The other day, my wife and I were reading summaries of movies as we selected one to watch. We passed on a thriller where one critic said it was the most disturbing movie he ever watched. Ironically, we selected a Sundance award winning movie that was powerful, but may have been the most disturbing movie we ever watched. It is called “Compliance.”
NOTE: A small spoiler alert is needed, but I only touched on it a little more than the summary does for the movie.
The movie is based on a true story that happened in a Kentucky fast food restaurant in 2004. Sadly, it has happened in quite a few other places. In essence, a young female cashier was picked out to be accused on the phone by a man pretending to be a police officer. I am not giving too much away, as you learn shortly therein what you already have figured out.
The man uses the name of a regional manager who he says is on the other line to enlist the help of the female store manager. He says a female customer has accused the cashier of stealing from her purse and they have surveillance footage. Since the police is too busy, he enlists the manager to do a strip search to save the accused the trouble of coming down and being booked. The ruse gets much uglier for this gullible young woman and her naive boss. I will spare the details, but their compliance with the requests of this beyond-creepy man is very disturbing.

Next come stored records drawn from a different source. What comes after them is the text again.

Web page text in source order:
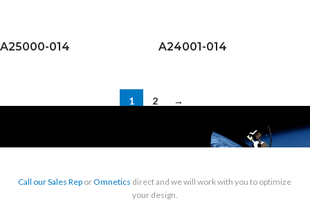
A25000-014 A24001-014
1 2 →
Call our Sales Rep orOmnetics direct and we will work with you to optimize
your design.
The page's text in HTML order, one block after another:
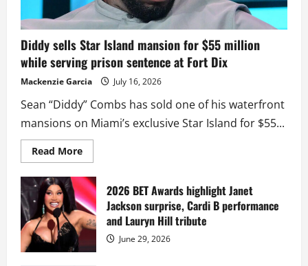
Diddy sells Star Island mansion for $55 million
while serving prison sentence at Fort Dix
Mackenzie Garcia July 16, 2026
Sean “Diddy” Combs has sold one of his waterfront
mansions on Miami’s exclusive Star Island for $55...
Read MoreRead
more
Diddy
sells
Star
Island
mansion
for
million
while
2026 BET Awards highlight Janet
Jackson surprise, Cardi B performance
and Lauryn Hill tribute
June 29, 2026
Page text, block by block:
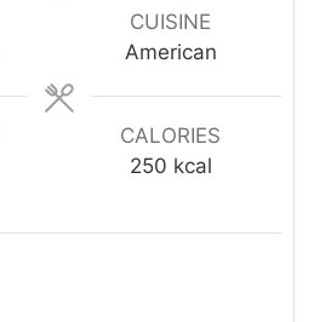
CUISINE
American
CALORIES
250 kcal
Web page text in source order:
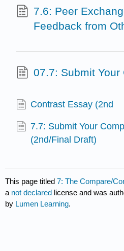
7.6: Peer
Feedback from
07.7: Submit Your
Contrast Essay (2nd
7.7: Submit Your
(2nd/Final Draft)
This page titled7: The Compare/
a not declared license and was
by Lumen Learning.
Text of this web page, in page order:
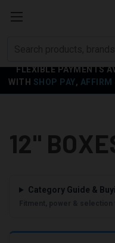
FLEXIBLE PAYMENTS
WITH SHOP PAY, AFFIRM
12"
Category Guide &
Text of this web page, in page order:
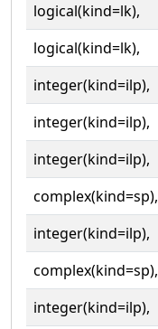
logical(kind=lk),
logical(kind=lk),
integer(kind=ilp),
integer(kind=ilp),
integer(kind=ilp),
complex(kind=sp),
integer(kind=ilp),
complex(kind=sp),
integer(kind=ilp),
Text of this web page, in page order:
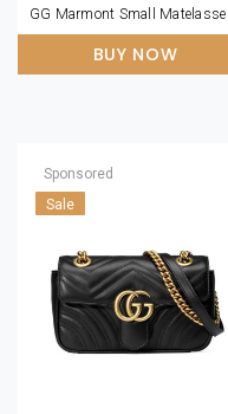
BUY NOW
Sponsored
Sale
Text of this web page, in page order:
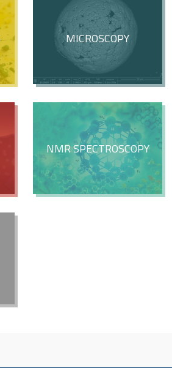
MICROSCOPY
NMR SPECTROSCOPY
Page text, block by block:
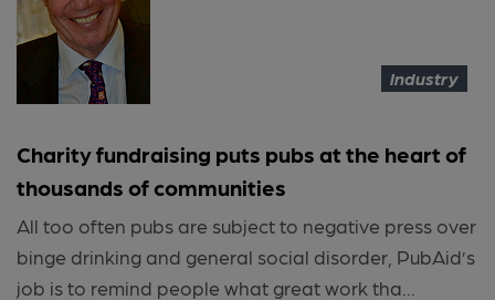
Industry
Charity fundraising puts pubs at the heart of
thousands of communities
All too often pubs are subject to negative press over
binge drinking and general social disorder, PubAid’s
job is to remind people what great work tha...
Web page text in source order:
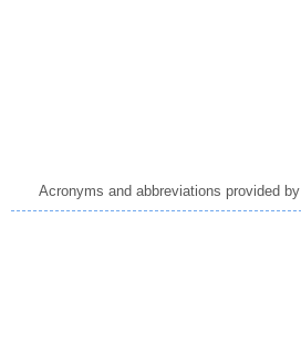
Acronyms and abbreviations provided by
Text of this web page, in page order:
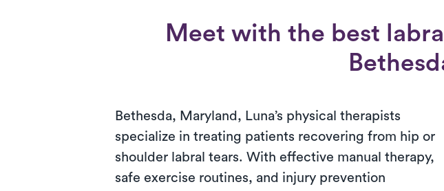
Meet with the best
Bethesda, Maryland, Luna’s physical therapists
specialize in treating patients recovering from hip or
shoulder labral tears. With effective manual therapy,
safe exercise routines, and injury prevention

The red flags are many throughout the call, but they are missed by the accused, the manager, and the manager’s fiancé who she enlists to help as the store is busy. If you watch this movie, you will be talking at the TV pleading with someone to think about what is happening. And, sadly it is based on a true story which happened over seventy times elsewhere.

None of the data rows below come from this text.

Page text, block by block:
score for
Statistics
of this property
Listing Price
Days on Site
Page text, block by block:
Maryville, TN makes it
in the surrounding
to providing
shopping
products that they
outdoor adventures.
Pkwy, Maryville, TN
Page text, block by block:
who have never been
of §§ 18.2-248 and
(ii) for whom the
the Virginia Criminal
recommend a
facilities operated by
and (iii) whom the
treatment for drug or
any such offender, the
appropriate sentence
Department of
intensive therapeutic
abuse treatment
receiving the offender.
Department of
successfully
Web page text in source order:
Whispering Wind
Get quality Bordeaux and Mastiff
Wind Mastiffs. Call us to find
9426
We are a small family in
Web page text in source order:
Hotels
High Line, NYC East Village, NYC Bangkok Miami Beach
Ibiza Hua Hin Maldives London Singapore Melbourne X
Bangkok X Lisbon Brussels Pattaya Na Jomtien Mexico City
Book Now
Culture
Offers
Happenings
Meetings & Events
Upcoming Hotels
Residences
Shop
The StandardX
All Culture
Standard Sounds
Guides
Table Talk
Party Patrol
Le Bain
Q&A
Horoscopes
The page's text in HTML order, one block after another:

The movie is meant to be disturbing. The director is Craig Zobel and it stars Dreama Walker as the young woman, Ann Dowd as the store manager, Pat Healy as the pretend cop, Bill Camp as Dowd’s boyfriend, Ashlie Atkinson and Philip Ettinger as co-workers and Stephen Payne as the maintenance worker who plays a pivotal role. The lessons in the movie are many, which is its intent, so if you do watch it, be forewarned that you will be perturbed.